Extending ANCOVRES to Larger Models
The proposed method can be extended to the use of multiple covariates. A separate multiple linear regression can be computed for each level of the independent variable and used as the basis for computing the residual scores for the respective level. This method is not restricted to the use of a linear model; polynomial terms can be included, although they tend to capitalize on error to a greater extent, which could lead to excessive reduction of the error term and increased Type I error.

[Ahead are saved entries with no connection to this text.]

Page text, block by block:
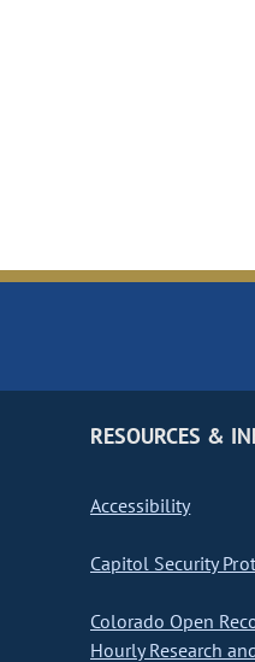
RESOURCES &
Accessibility
Capitol Security
Colorado Open
Hourly Research
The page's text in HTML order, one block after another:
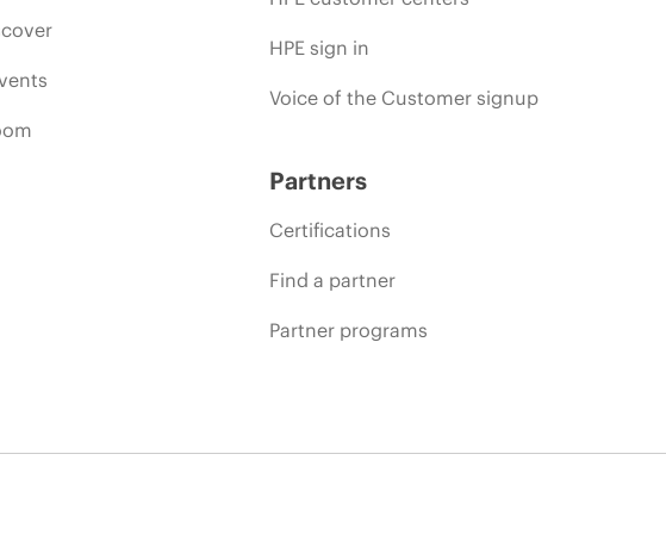
HPE sign in
Voice of the Customer signup
Partners
Certifications
Find a partner
Partner programs
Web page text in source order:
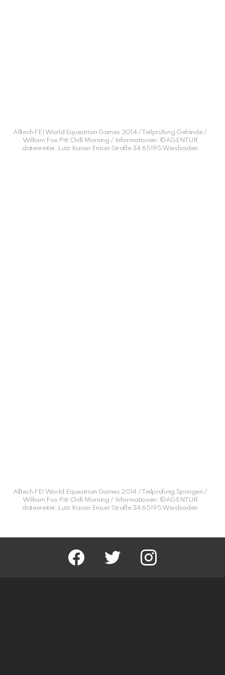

The method can also be used with multiple independent variables. An appropriate way to proceed would be to parallel the steps of a Type II sum of squares ANOVA. Specifically, separate ANOVAs would be conducted for each independent variable and for each interaction effect. For further details on this procedure, please contact the author.
Conclusion
ANCOVA fails to completely exclude the influence of covariates on the response variable within each of the levels of the independent variable except in the rare case where the regression slopes reflecting this influence are identical across all independent variable levels. When the difference between such slopes reaches statistical significance, convention stipulates that ANCOVA is rendered inapplicable. ANCOVRES, the new method proposed here, is applicable regardless of the degree of difference in regression slopes between independent variable levels. Consequently, the proposed method constitutes the first generally applicable recourse in situations where the regression homogeneity assumption of ANCOVA is formally violated. In addition, even where the differences between regression slopes do not reach statistical significance but are nevertheless non-negligible, ANCOVRES offers a more powerful and precise method of assessing group differences on the response variable free from the influence of covariates considered to be extraneous.
References
- Keppel, G. (1991). Design and Analysis: A Researcher’s Handbook. Upper Saddle River, New Jersey: Prentice Hall.
- Maxwell, S. E., Delaney, H. D., & Manheimer, J. M. (1985). ANOVA of residuals and ANCOVA: Correcting an illusion by using model comparisons and graphs. Journal of Educational Statistics, 10, 197-209.
- Winer, B.J., Brown, D.R., & Michels, K.M. (1991). Statistical Principles in Experimental Design (3rd Ed.). McGraw-Hill, New York.